Link to video about how pay to win it is :

Interest pretty much gone.

Unless you are selling at the very high mobile price points, like Final Fantasy stuff and full PC conversions, it seems the only financially viable way to make a AAA-equivalent game on mobile is this sort of monetization.

I don’t necessarily care about their monetization taken in isolation. The real question isn’t whether the game is P2W, but a) can it be played entirely single-player, so the whales don’t impact me and more importantly, b) how much impact has the purchasable items and services had on the base game?

It’s B that really matters.

For example, in a non “live service” game like DIablo 3, the endgame is all about accumulating blood shards from adventure mode to gamble for specific legendaries and then doing greater rifts for loot, more blood shards, and to upgrade legendary gems.

So lets say you’re doing level 40 grifts and you get 200 blood shards per run, in pure Diablo 3.

Imagine if D3 were a P2W live service game. They would sell blood shards in their shop. OK, fine, no skin off my nose, I’ll never buy any and I’m single-player. The question is this-- how many shards drop off those L40 grifts now? Is it still 200, or do they drop it to 15 to incentivize the cash shop?

And that is the problem. Not that other people can buy their way to power, but how it impacts every aspect of base design for me. Offer “QoL” in the shop, like double XP potions? I don’t care, except… wait, how much time does it take me to level? Does it feel really slow? I wonder why that is?

Sell cool mounts and costumes and outfits in the shop? I don’t care, except… wait, I’m still using a brown horse, and there’s no way to look cool! (This example is from Elder Scrolls Online, which definitely suffers from that problem.)

Yeah, even if the monetization is unintrusive in the sense that it doesn’t outright block your progress and you aren’t going to be playing alongside people who have paid, all of the game’s systems are going to be balanced around the assumption that you will pay at least a little bit.

Maybe the gameplay is really good and it’s no big deal to have to run twenty rifts instead of one for the next upgrade.

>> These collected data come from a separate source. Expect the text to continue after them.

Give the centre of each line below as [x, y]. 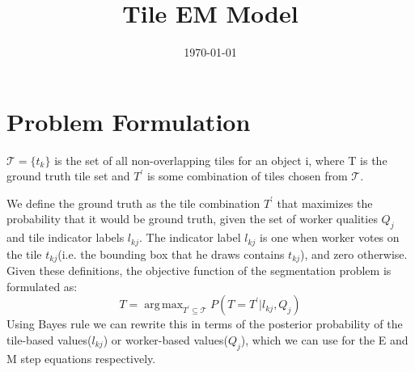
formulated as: [42, 286]
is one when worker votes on [330, 237]
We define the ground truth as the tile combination [133, 203]
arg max [164, 305]
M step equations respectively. [81, 358]
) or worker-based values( [165, 339]
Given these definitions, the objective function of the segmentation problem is [199, 271]
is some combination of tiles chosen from [247, 176]

But I’ve played enough games to see those systems laid bare, and I’m constantly irked by the knowledge that they are tweaked to be balanced against me.

I mean, I’m still gonna try it on PC. But I can envision the wall I’ll hit when my options are to run rifts with almost no progression or to pay twenty-five bucks.

Yep, I plan to play through the campaign and then immediately uninstall. No “battle pass” or microtransactions for me.

Quoting just this for brevity, as I 100% agree with everything you wrote. The worst part is even if (as in your example) they keep blood shards at 200 for a normal/unpaid run when the option is there to buy more, you always feel like you should be earning more without paying. It’s a shitty deal when you run out of them and feel that urge to just drop $5 on 1,000. It’s gross.

I’m still not seeing any reason beyond sheet novelty I should play this instead of D3 on Switch.